In recent neuroevolution studies, observation normalization has been observed to be particularly helpful. Observation normalization tracks the expectation \(\mathbb{E}[o_i]\) and variance \(\mathbb{V}[o_i]\) for each observation variable \(o_i\) as observations are drawn from the environment. Then the observation passed to the policy is the modified:

\[o_i' = \frac{o_i - \mathbb{E}[o_i]}{\sqrt{\mathbb{V}[o_i]}}\]
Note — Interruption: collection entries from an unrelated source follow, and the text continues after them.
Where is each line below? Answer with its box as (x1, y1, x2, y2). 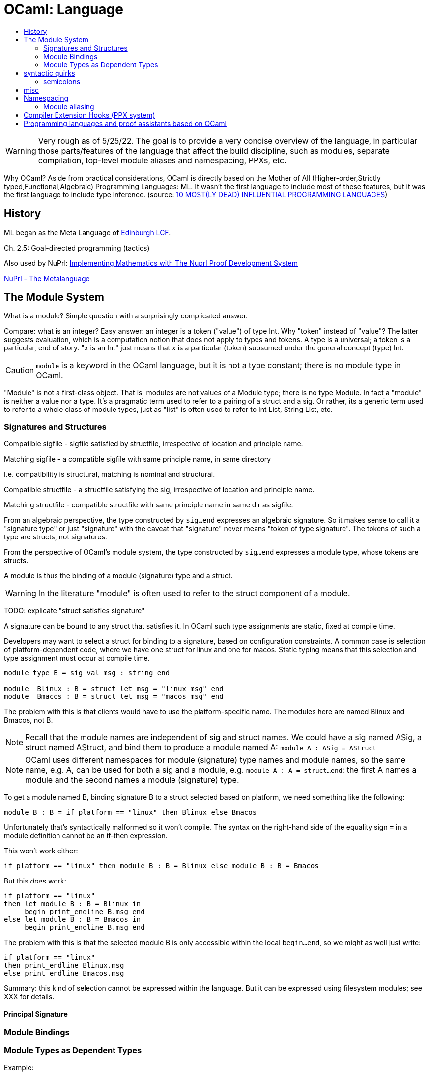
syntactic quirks (24, 68, 75, 77)
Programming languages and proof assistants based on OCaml (24, 119, 227, 127)
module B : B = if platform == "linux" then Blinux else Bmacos (4, 808, 257, 817)
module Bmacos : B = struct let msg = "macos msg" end (4, 693, 224, 701)
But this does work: (4, 877, 66, 885)
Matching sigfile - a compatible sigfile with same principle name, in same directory (4, 455, 271, 464)
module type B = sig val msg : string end (4, 669, 170, 677)
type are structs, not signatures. (4, 533, 107, 541)
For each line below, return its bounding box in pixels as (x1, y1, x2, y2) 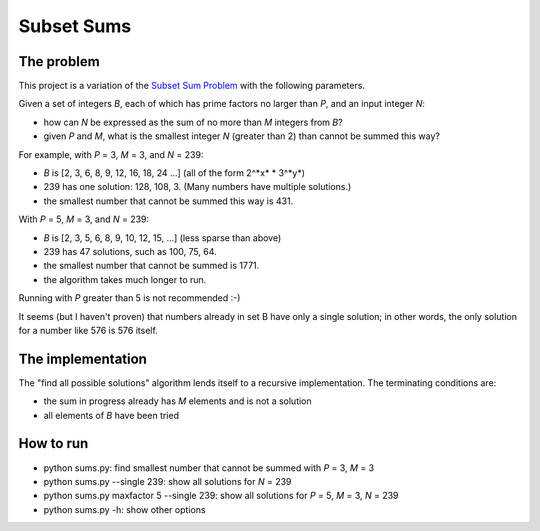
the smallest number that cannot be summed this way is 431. (43, 195, 294, 207)
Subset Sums (18, 15, 132, 37)
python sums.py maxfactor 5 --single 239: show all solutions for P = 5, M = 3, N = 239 (43, 490, 399, 502)
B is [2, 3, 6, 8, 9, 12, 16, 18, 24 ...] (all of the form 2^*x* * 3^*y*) (43, 167, 305, 179)
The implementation (18, 350, 147, 367)
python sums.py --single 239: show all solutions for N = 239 (43, 475, 292, 487)
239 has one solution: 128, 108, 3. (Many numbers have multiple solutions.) (43, 181, 352, 193)
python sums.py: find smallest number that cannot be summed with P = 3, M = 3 (43, 461, 375, 474)
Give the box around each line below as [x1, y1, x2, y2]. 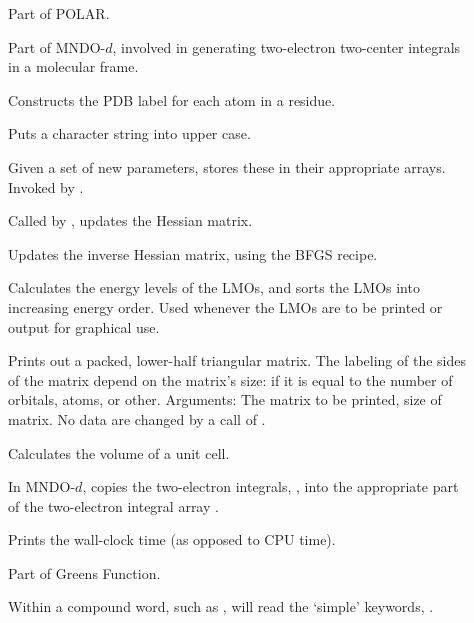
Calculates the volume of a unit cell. [8, 442, 230, 463]
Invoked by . [8, 176, 84, 197]
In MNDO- [8, 476, 76, 497]
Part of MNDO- [8, 36, 106, 57]
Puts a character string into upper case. [8, 123, 251, 144]
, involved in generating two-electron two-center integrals [112, 36, 461, 57]
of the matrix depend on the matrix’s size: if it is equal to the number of [8, 369, 453, 390]
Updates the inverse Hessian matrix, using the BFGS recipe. [8, 243, 378, 264]
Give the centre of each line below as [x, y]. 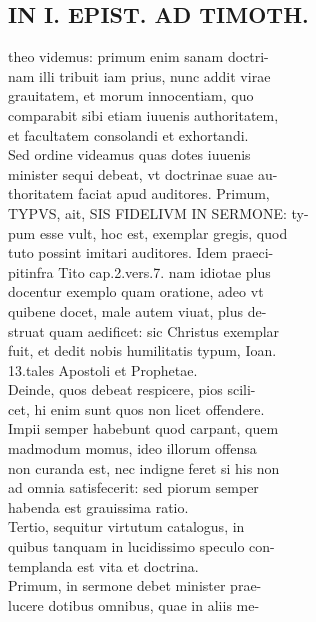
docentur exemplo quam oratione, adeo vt [136, 291]
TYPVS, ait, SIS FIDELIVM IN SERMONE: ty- [158, 212]
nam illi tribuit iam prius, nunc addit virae [139, 75]
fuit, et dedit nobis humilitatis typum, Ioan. [142, 350]
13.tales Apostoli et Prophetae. [103, 369]
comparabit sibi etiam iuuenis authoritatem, [143, 114]
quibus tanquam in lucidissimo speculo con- [141, 546]
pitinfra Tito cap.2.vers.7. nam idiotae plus [139, 271]

While in practice this means that the problem is non-stationary, as the expection and variance of each variable is updated as new observations are drawn, the normalizing effect on the observations generally makes successful configuration of neuroevolution substantially easier. You can enable observation normalization using the boolean flag observation_normalization e.g.

problem = GymNE(
    env_name="LunarLanderContinuous-v2",
    network= CustomPolicy,
    num_actors= 4,
    observation_normalization = True,
)

And if you then evaluate a batch (to ensure the observation normalization statistics are initialized) and print the problem's policy:

problem.evaluate(problem.generate_batch(2))
print(problem.to_policy(problem.make_zeros(problem.solution_length)))
Output
Sequential(
    (0): ObsNormLayer()
    (1): CustomPolicy(
        (lin1): Linear(in_features=8, out_features=32, bias=True)
        (act): Tanh()
        (lin2): Linear(in_features=32, out_features=2, bias=True)
    )
    (2): ActClipLayer()
)

you will observe that the policy contains an ObsNormLayer which automatically applies observation normalization to the input to the policy, and an ActClipLayer which automatically clips the actions to the space of the environment.

Modifying the step reward

A number of gym environments use an alive_bonus: a scalar value that is added to the step_reward in each step to encourage RL agents to survive for longer. In evolutionary RL, however, it has been observed that this alive_bonus is detrimental and creates unhelpful local optimal. While you can of course disabled particular rewards with the env_config argument when available, we also provide direct support for you to decrease the step_reward by a scalar amount.

For example, the "Humanoid-v4" environment has an alive_bonus value of 5. You can easily offset this using the decrease_rewards_by keyword argument:

problem = GymNE(
    env_name="Humanoid-v4",
    network= CustomPolicy,
    decrease_rewards_by = 5.0,
)

which will cause each step to return 5.0 less reward.